● **What you have to do**: From the records below, extract only the lines running from the line with "Keys to University" to the line with "Make sure 2", both lines included, reproducing them exactly.

● **Exercise materials**:
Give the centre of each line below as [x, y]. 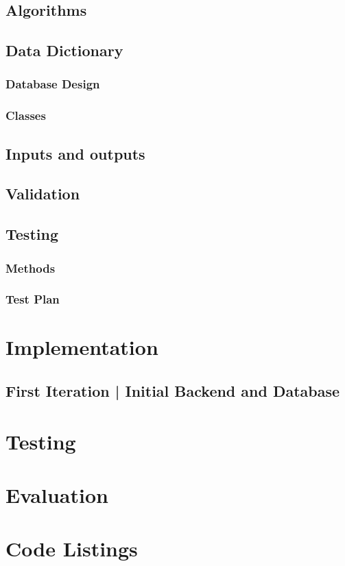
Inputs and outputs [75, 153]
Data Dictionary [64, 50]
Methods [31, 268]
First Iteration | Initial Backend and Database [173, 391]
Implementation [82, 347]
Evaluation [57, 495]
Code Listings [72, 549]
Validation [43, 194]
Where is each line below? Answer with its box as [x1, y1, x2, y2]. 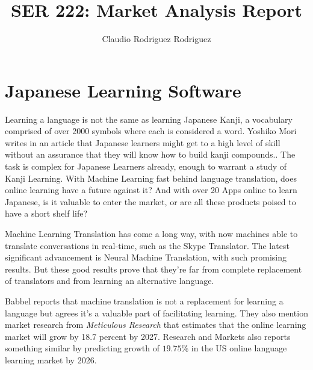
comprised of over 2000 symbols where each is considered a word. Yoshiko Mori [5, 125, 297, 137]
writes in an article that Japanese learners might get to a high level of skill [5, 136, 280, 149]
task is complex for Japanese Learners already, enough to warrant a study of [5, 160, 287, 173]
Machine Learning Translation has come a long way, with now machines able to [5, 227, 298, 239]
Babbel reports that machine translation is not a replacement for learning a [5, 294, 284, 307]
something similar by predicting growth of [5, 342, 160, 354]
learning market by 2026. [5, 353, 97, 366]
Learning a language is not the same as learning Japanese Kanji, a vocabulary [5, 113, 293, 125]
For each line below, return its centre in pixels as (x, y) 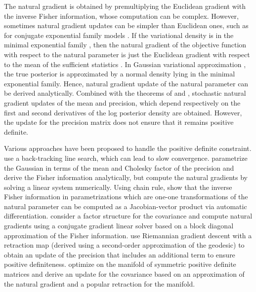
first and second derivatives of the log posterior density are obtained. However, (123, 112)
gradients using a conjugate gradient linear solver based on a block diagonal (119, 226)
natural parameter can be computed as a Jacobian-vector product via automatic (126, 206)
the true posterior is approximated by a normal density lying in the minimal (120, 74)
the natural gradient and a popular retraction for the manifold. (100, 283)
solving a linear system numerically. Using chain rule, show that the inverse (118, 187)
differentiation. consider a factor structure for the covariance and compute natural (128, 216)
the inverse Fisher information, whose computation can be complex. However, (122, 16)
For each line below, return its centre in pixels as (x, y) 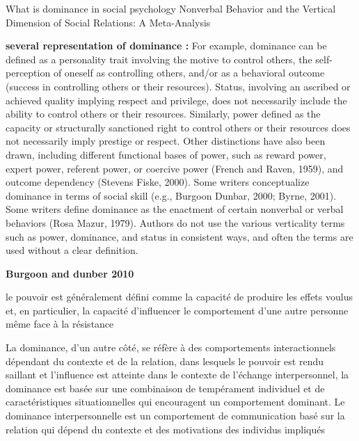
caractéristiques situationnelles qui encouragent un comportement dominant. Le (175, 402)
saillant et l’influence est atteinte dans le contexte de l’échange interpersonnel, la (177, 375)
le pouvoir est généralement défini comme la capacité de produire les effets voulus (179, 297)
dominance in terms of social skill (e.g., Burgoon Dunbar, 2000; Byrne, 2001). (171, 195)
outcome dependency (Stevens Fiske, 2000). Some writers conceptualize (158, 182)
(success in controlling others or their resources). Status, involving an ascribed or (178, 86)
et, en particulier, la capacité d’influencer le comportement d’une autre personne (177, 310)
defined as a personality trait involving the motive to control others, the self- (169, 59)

...

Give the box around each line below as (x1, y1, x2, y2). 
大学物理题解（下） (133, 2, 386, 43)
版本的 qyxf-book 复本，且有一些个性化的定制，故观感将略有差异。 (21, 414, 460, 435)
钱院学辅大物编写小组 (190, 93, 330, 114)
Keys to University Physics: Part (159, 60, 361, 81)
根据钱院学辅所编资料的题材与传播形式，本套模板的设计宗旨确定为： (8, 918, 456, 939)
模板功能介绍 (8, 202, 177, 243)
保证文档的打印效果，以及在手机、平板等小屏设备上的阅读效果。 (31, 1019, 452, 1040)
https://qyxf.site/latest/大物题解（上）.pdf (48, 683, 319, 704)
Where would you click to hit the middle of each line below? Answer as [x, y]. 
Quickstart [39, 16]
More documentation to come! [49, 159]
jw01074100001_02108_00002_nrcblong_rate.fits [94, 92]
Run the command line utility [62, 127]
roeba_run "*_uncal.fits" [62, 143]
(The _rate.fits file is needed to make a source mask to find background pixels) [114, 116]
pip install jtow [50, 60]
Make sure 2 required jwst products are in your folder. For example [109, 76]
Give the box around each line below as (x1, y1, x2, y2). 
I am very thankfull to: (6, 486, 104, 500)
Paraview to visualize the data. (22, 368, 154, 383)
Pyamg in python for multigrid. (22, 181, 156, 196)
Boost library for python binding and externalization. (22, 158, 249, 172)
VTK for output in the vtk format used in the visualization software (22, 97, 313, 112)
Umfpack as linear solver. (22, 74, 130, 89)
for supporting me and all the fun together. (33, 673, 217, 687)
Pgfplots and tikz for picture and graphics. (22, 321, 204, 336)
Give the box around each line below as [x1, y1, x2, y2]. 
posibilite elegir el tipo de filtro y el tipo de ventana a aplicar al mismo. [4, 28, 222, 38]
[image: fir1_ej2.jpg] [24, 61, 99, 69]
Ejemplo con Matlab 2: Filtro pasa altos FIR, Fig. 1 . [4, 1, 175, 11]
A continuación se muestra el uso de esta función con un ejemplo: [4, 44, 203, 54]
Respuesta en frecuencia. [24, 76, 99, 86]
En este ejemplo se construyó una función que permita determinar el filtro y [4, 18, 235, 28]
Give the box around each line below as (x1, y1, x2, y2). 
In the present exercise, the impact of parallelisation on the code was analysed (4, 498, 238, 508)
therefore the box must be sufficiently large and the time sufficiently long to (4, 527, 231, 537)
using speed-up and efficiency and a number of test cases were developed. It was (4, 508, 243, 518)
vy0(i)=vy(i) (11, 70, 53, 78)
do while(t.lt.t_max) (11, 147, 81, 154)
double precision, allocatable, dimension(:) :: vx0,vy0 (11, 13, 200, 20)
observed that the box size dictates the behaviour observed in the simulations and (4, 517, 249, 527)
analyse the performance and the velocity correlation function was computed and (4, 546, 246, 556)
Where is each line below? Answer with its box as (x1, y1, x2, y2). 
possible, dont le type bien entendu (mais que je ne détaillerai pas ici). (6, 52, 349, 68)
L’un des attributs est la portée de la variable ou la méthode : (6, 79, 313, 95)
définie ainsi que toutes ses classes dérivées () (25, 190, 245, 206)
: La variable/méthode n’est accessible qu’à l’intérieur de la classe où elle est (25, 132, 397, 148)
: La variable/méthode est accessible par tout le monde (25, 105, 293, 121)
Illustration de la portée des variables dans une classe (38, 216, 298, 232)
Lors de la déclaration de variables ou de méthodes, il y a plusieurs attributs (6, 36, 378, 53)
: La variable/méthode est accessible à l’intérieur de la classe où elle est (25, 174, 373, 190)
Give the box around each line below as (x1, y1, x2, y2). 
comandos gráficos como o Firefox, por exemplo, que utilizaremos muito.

● **Exercise answer**:
Keys to University Physics: Part (159, 60, 361, 81)
根据钱院学辅所编资料的题材与传播形式，本套模板的设计宗旨确定为： (8, 918, 456, 939)
模板功能介绍 (8, 202, 177, 243)
保证文档的打印效果，以及在手机、平板等小屏设备上的阅读效果。 (31, 1019, 452, 1040)
https://qyxf.site/latest/大物题解（上）.pdf (48, 683, 319, 704)
Where would you click to hit the middle of each line below? Answer as [x, y]. 
Quickstart [39, 16]
More documentation to come! [49, 159]
jw01074100001_02108_00002_nrcblong_rate.fits [94, 92]
Run the command line utility [62, 127]
roeba_run "*_uncal.fits" [62, 143]
(The _rate.fits file is needed to make a source mask to find background pixels) [114, 116]
pip install jtow [50, 60]
Make sure 2 required jwst products are in your folder. For example [109, 76]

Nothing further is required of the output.